• Goal of the exercise
Transcribe exactly the lines from the one holding "substantial aid by" to the end of the data below, including both of those lines and no others.

• Data shown
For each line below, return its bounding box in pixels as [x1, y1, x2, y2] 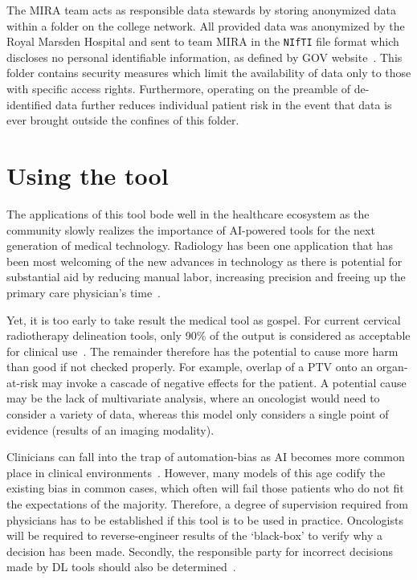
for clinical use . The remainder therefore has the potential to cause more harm [6, 342, 399, 359]
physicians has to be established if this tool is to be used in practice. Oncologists [6, 511, 403, 528]
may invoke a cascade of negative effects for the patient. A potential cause [42, 374, 407, 390]
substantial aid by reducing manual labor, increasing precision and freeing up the [6, 268, 406, 285]
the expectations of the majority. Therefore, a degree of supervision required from [6, 496, 408, 513]
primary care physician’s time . [6, 284, 161, 300]
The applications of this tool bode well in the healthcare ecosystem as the [6, 205, 370, 222]
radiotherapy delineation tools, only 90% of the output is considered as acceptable [6, 327, 411, 344]

• Your response
substantial aid by reducing manual labor, increasing precision and freeing up the [6, 268, 406, 285]
the expectations of the majority. Therefore, a degree of supervision required from [6, 496, 408, 513]
primary care physician’s time . [6, 284, 161, 300]
The applications of this tool bode well in the healthcare ecosystem as the [6, 205, 370, 222]
radiotherapy delineation tools, only 90% of the output is considered as acceptable [6, 327, 411, 344]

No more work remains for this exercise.